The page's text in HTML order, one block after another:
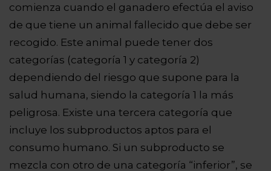
comienza cuando el ganadero efectúa el aviso
de que tiene un animal fallecido que debe ser
recogido. Este animal puede tener dos
categorías (categoría 1 y categoría 2)
dependiendo del riesgo que supone para la
salud humana, siendo la categoría 1 la más
peligrosa. Existe una tercera categoría que
incluye los subproductos aptos para el
consumo humano. Si un subproducto se
mezcla con otro de una categoría “inferior”, se
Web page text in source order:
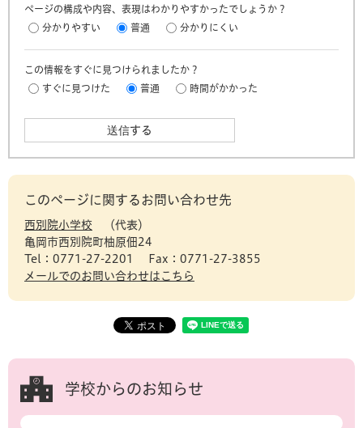
ページの構成や内容、表現はわかりやすかったでしょうか？
分かりやすい
普通 分かりにくい
この情報をすぐに見つけられましたか？
すぐに見つけた
普通 時間がかかった
このページに関するお問い合わせ先
西別院小学校
代表
亀岡市西別院町柚原佃24
Tel：0771-27-2201
Fax：0771-27-3855
メールでのお問い合わせはこちら
学校からのお知らせ
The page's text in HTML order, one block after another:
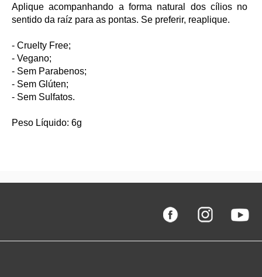
Aplique acompanhando a forma natural dos cílios no
sentido da raíz para as pontas. Se preferir, reaplique.
- Cruelty Free;
- Vegano;
- Sem Parabenos;
- Sem Glúten;
- Sem Sulfatos.
Peso Líquido: 6g
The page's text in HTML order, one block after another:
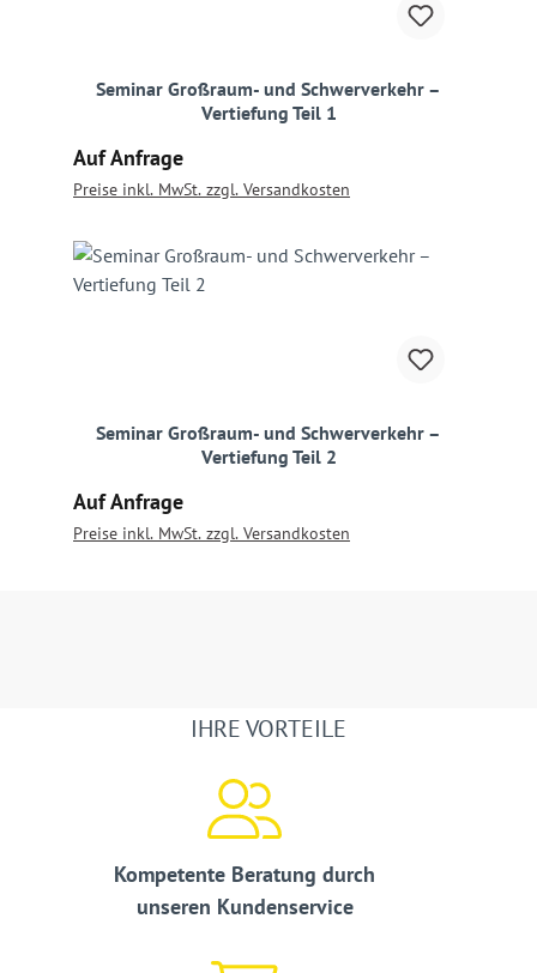
Seminar Großraum- und Schwerverkehr –
Vertiefung Teil 1
Regulärer Preis:
Auf Anfrage
Preise inkl. MwSt. zzgl. Versandkosten
Seminar Großraum- und Schwerverkehr –
Vertiefung Teil 2
Regulärer Preis:
Auf Anfrage
Preise inkl. MwSt. zzgl. Versandkosten
IHRE VORTEILE
Kompetente Beratung durch
unseren Kundenservice
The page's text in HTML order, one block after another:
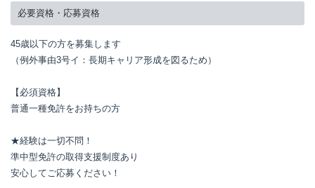
必要資格・応募資格
45歳以下の方を募集します
（例外事由3号イ：長期キャリア形成を図るため）
【必須資格】
普通一種免許をお持ちの方
★経験は一切不問！
準中型免許の取得支援制度あり
安心してご応募ください！
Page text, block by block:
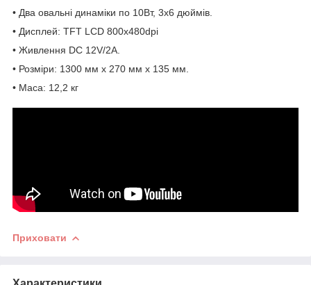
• Два овальні динаміки по 10Вт, 3x6 дюймів.
• Дисплей: TFT LCD 800x480dpi
• Живлення DC 12V/2A.
• Розміри: 1300 мм х 270 мм х 135 мм.
• Маса: 12,2 кг
Приховати
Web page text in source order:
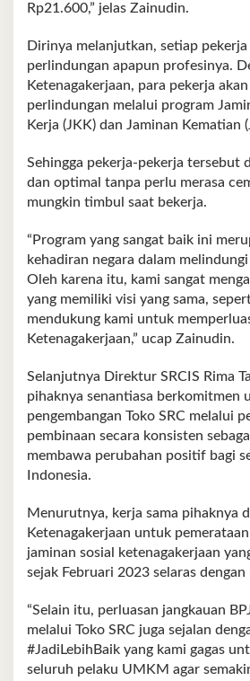
Rp21.600,” jelas Zainudin.
Dirinya melanjutkan, setiap
perlindungan apapun profesinya.
Ketenagakerjaan, para pekerja
perlindungan melalui program
Kerja (JKK) dan Jaminan Kematian
Sehingga pekerja-pekerja tersebut
dan optimal tanpa perlu merasa
mungkin timbul saat bekerja.
“Program yang sangat baik ini
kehadiran negara dalam
Oleh karena itu, kami sangat
yang memiliki visi yang sama,
mendukung kami untuk
Ketenagakerjaan,” ucap Zainudin.
Selanjutnya Direktur SRCIS Rima
pihaknya senantiasa berkomitmen
pengembangan Toko SRC melalui
pembinaan secara konsisten
membawa perubahan positif bagi
Indonesia.
Menurutnya, kerja sama pihaknya
Ketenagakerjaan untuk
jaminan sosial ketenagakerjaan
sejak Februari 2023 selaras
“Selain itu, perluasan jangkauan
melalui Toko SRC juga sejalan
#JadiLebihBaik yang kami gagas
seluruh pelaku UMKM agar
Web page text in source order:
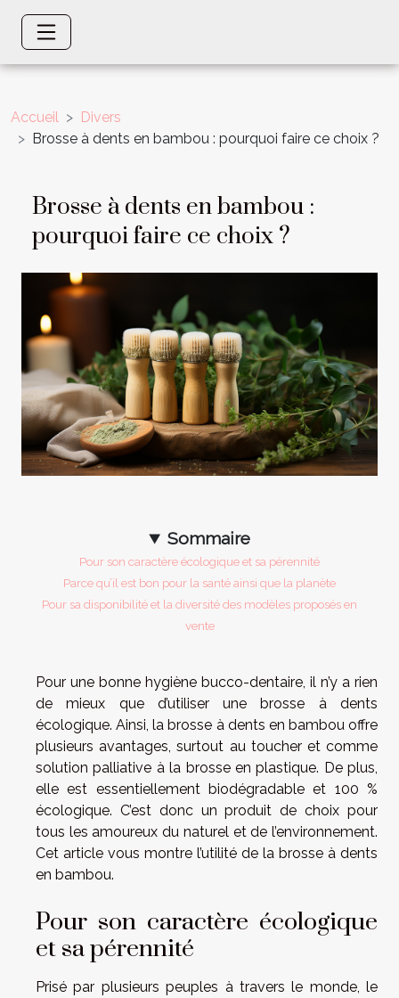
Accueil
Divers
Brosse à dents en bambou : pourquoi faire ce choix ?
Brosse à dents en bambou :
pourquoi faire ce choix ?
Sommaire
Pour son caractère écologique et sa pérennité
Parce qu’il est bon pour la santé ainsi que la planète
Pour sa disponibilité et la diversité des modèles proposés en
vente
Pour une bonne hygiène bucco-dentaire, il n’y a rien
de mieux que d’utiliser une brosse à dents
écologique. Ainsi, la brosse à dents en bambou offre
plusieurs avantages, surtout au toucher et comme
solution palliative à la brosse en plastique. De plus,
elle est essentiellement biodégradable et 100 %
écologique. C’est donc un produit de choix pour
tous les amoureux du naturel et de l’environnement.
Cet article vous montre l’utilité de la brosse à dents
en bambou.
Pour son caractère écologique
et sa pérennité
Prisé par plusieurs peuples à travers le monde, le
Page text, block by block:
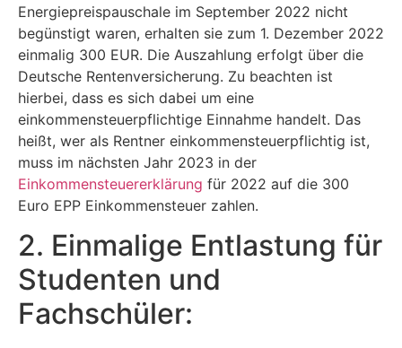
Energiepreispauschale im September 2022 nicht
begünstigt waren, erhalten sie zum 1. Dezember 2022
einmalig 300 EUR. Die Auszahlung erfolgt über die
Deutsche Rentenversicherung. Zu beachten ist
hierbei, dass es sich dabei um eine
einkommensteuerpflichtige Einnahme handelt. Das
heißt, wer als Rentner einkommensteuerpflichtig ist,
muss im nächsten Jahr 2023 in der
Einkommensteuererklärung für 2022 auf die 300
Euro EPP Einkommensteuer zahlen.
2. Einmalige Entlastung für
Studenten und
Fachschüler:

### WORK TASK
Exact repeat of the material above: every line from the one with "мм х 135 мм." through the one with "einkommensteuerpflichtige Einnahme handelt.", endpoints included, and nothing more. No pictures.

### PROBLEM SOLUTION
• Розміри: 1300 мм х 270 мм х 135 мм.
• Маса: 12,2 кг
Приховати
Web page text in source order:
Rp21.600,” jelas Zainudin.
Dirinya melanjutkan, setiap
perlindungan apapun profesinya.
Ketenagakerjaan, para pekerja
perlindungan melalui program
Kerja (JKK) dan Jaminan Kematian
Sehingga pekerja-pekerja tersebut
dan optimal tanpa perlu merasa
mungkin timbul saat bekerja.
“Program yang sangat baik ini
kehadiran negara dalam
Oleh karena itu, kami sangat
yang memiliki visi yang sama,
mendukung kami untuk
Ketenagakerjaan,” ucap Zainudin.
Selanjutnya Direktur SRCIS Rima
pihaknya senantiasa berkomitmen
pengembangan Toko SRC melalui
pembinaan secara konsisten
membawa perubahan positif bagi
Indonesia.
Menurutnya, kerja sama pihaknya
Ketenagakerjaan untuk
jaminan sosial ketenagakerjaan
sejak Februari 2023 selaras
“Selain itu, perluasan jangkauan
melalui Toko SRC juga sejalan
#JadiLebihBaik yang kami gagas
seluruh pelaku UMKM agar
Web page text in source order:
Accueil
Divers
Brosse à dents en bambou : pourquoi faire ce choix ?
Brosse à dents en bambou :
pourquoi faire ce choix ?
Sommaire
Pour son caractère écologique et sa pérennité
Parce qu’il est bon pour la santé ainsi que la planète
Pour sa disponibilité et la diversité des modèles proposés en
vente
Pour une bonne hygiène bucco-dentaire, il n’y a rien
de mieux que d’utiliser une brosse à dents
écologique. Ainsi, la brosse à dents en bambou offre
plusieurs avantages, surtout au toucher et comme
solution palliative à la brosse en plastique. De plus,
elle est essentiellement biodégradable et 100 %
écologique. C’est donc un produit de choix pour
tous les amoureux du naturel et de l’environnement.
Cet article vous montre l’utilité de la brosse à dents
en bambou.
Pour son caractère écologique
et sa pérennité
Prisé par plusieurs peuples à travers le monde, le
Page text, block by block:
Energiepreispauschale im September 2022 nicht
begünstigt waren, erhalten sie zum 1. Dezember 2022
einmalig 300 EUR. Die Auszahlung erfolgt über die
Deutsche Rentenversicherung. Zu beachten ist
hierbei, dass es sich dabei um eine
einkommensteuerpflichtige Einnahme handelt. Das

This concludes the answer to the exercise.